Mes résolutions vont en prendre un coup mais en regardant le billet du Caribou, puis je me dis tant pis ! Ils me donnent tellement envie. Et puis ainsi on met en avant des livres parfois oubliés par les autres médias 😉 Et en fin d’article, j’ajoute les parutions en français de livres que j’ai lus en anglais et adorés.

 

Division Avenue – Goldie Goldbloom – Editions Christian Bourgois

Il existe à New York une rue au nom évocateur: Division Avenue. Elle se situe dans une partie spécifique de Brooklyn, le quartier juif orthodoxe. C’est là que vit Surie Eckstein, qui peut s’enorgueillir d’avoir vécu une vie bien remplie: mère de dix enfants, elle passe des jours tranquilles avec sa famille. Alors qu’elle pensait être ménopausée, Surie découvre qu’elle est enceinte. C’est un choc. Une grossesse à son âge, et c’est l’ordre du monde qui semble être bouleversé. Surie décide de taire la nouvelle, quitte à mentir à sa famille et à sa communauté. Ce faisant, Surie doit affronter le souvenir de son fils Lipa, lequel avait – lui aussi – gardé le silence sur une part de sa vie. Un secret peut avoir de multiples répercussions; il permettra peut-être à Surie de se réconcilier avec certains pans de son passé.
Avec Division Avenue, Goldie Goldbloom trace le portrait emphatique, tendre et saisissant d’une femme à un moment charnière de son existence. Et nous livre un roman teinté d’humour où l’émancipation se fait discrète mais pas moins puissante.

 

L’enfant de la prochaine aurore – Louise Erdrich – Editions Albin Michel

Notre monde touche à sa fin. Dans le sillage d’une apocalypse biologique, l’évolution des espèces s’est brutalement arrêtée, et les États-Unis sont désormais sous la coupe d’un gouvernement religieux et totalitaire qui impose aux femmes enceintes de se signaler. C’est dans ce contexte que Cedar Hawk Songmaker, une jeune Indienne adoptée à la naissance par un couple de Blancs de Minneapolis, apprend qu’elle attend un enfant. Déterminée à protéger son bébé coûte que coûte, elle se lance dans une fuite éperdue, espérant trouver un lieu sûr où se réfugier. Se sachant menacée, elle se lance dans une fuite éperdue, déterminée à protéger son bébé coûte que coûte.
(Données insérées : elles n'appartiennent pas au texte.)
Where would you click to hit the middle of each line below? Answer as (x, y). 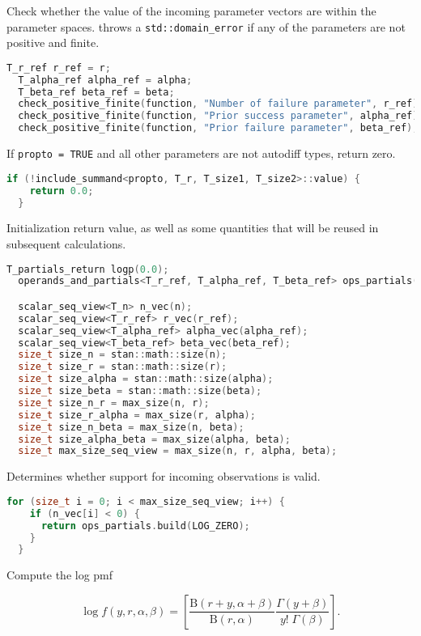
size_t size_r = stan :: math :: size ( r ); (123, 367)
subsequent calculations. (66, 243)
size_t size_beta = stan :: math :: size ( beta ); (140, 391)
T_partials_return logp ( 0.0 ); (88, 269)
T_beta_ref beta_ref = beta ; (96, 92)
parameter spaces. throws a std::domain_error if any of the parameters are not (206, 26)
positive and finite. (53, 42)
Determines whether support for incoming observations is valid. (164, 476)
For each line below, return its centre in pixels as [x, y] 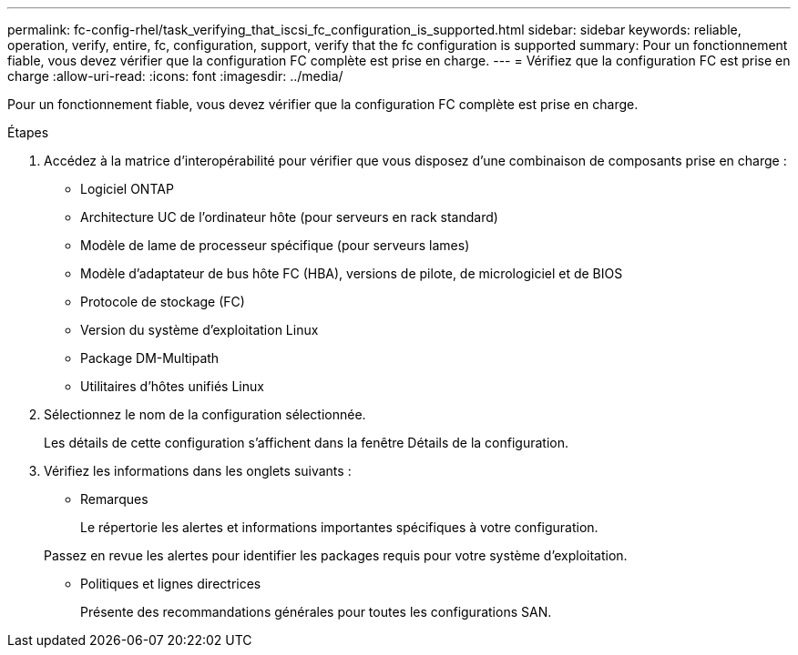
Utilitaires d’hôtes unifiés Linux [172, 386]
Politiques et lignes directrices [171, 584]
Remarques [114, 499]
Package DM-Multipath [150, 358]
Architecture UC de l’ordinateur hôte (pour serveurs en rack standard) [289, 217]
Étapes [28, 132]
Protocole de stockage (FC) [163, 302]
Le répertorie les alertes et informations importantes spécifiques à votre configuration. [339, 527]
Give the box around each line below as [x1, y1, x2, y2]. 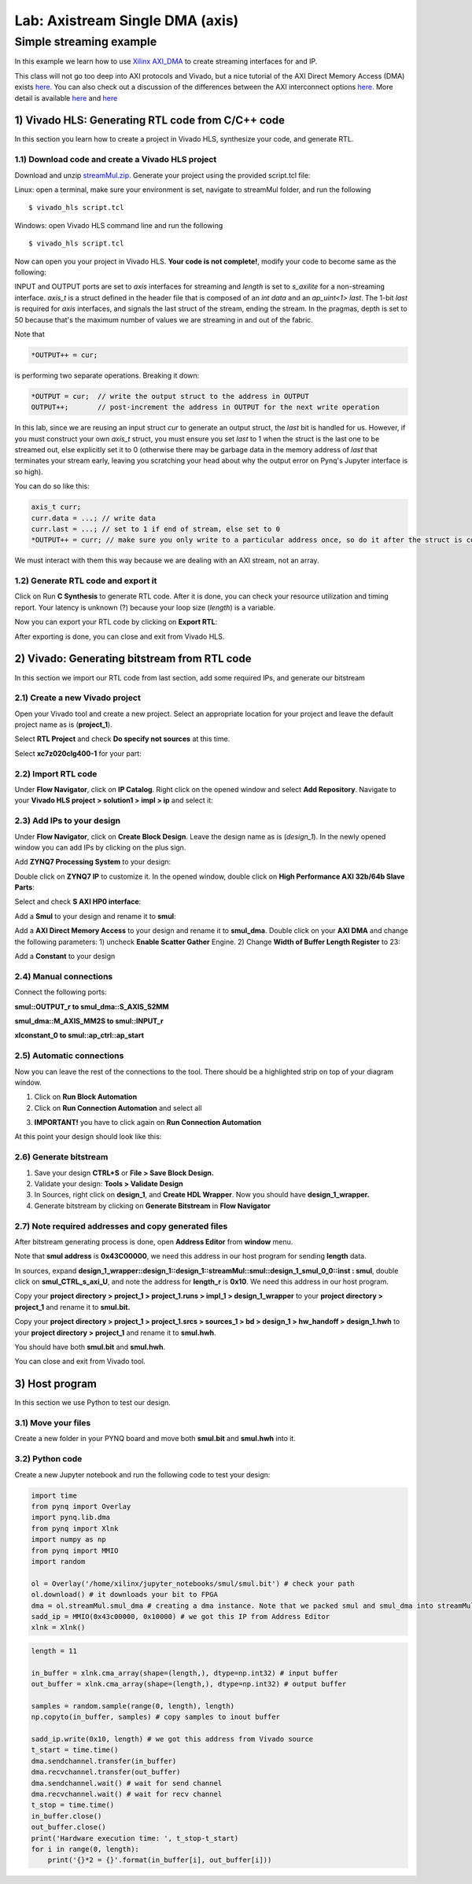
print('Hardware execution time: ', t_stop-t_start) [31, 1834, 239, 1842]
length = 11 [31, 1646, 78, 1655]
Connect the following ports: [14, 987, 107, 997]
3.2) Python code [14, 1454, 83, 1465]
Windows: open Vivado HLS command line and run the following [14, 220, 223, 230]
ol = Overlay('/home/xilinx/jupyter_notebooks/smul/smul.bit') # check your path [31, 1579, 356, 1588]
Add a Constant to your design [14, 952, 116, 961]
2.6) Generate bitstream [14, 1152, 109, 1163]
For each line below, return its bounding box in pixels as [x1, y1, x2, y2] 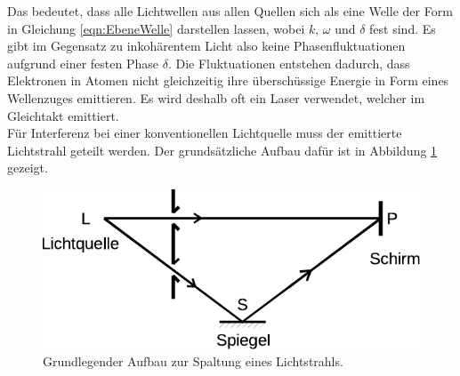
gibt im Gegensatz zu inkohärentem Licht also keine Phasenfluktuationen [7, 36, 406, 55]
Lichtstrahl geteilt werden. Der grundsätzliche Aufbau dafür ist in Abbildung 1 [7, 140, 438, 159]
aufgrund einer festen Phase [7, 53, 159, 72]
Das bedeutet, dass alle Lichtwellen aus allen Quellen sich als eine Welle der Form [7, 2, 453, 20]
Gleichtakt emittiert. [7, 106, 119, 124]
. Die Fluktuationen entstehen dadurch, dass [167, 53, 410, 72]
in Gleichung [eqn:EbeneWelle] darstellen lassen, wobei [7, 19, 305, 37]
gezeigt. [7, 158, 48, 177]

Renouvelant de manière saisissante  l’univers de l’auteure de LaRose et Dans le silence du vent, le nouveau roman de Louise Erdrich nous entraîne bien au-delà de la fiction, dans un futur effrayant où les notions de liberté et de procréation sont des armes politiques. En écho à La Servante écarlate de Margaret Atwood, ce récit aux allures de fable orwellienne nous rappelle la puissance de l’imagination, clé d’interprétation d’un réel qui nous dépasse.

 

Kingdomtide – Rye Curtis – Editions Gallmeister

J’adore le postulat avec l’âge de l’héroïne. Seule rescapée d’un accident d’avion, Cloris Waldrip, soixante-douze ans, se retrouve piégée au fin fond des montagnes du Montana. Face à la nature impitoyable, elle ne peut compter que sur sa ténacité pour survivre. La ranger Debra Lewis, résolue à la secourir, se lance sur sa piste, suivie de quelques autres sauveteurs. Mais les jours passent, et l’espoir s’étiole. Quand, épuisée, Cloris se trouve confrontée à ce qu’elle prend pour un miracle, puis pour un fantôme, elle hésite à en croire ses sens. Mais s’il existe quelque part un royaume des spectres, ce pourrait bien être dans les forêts du Montana.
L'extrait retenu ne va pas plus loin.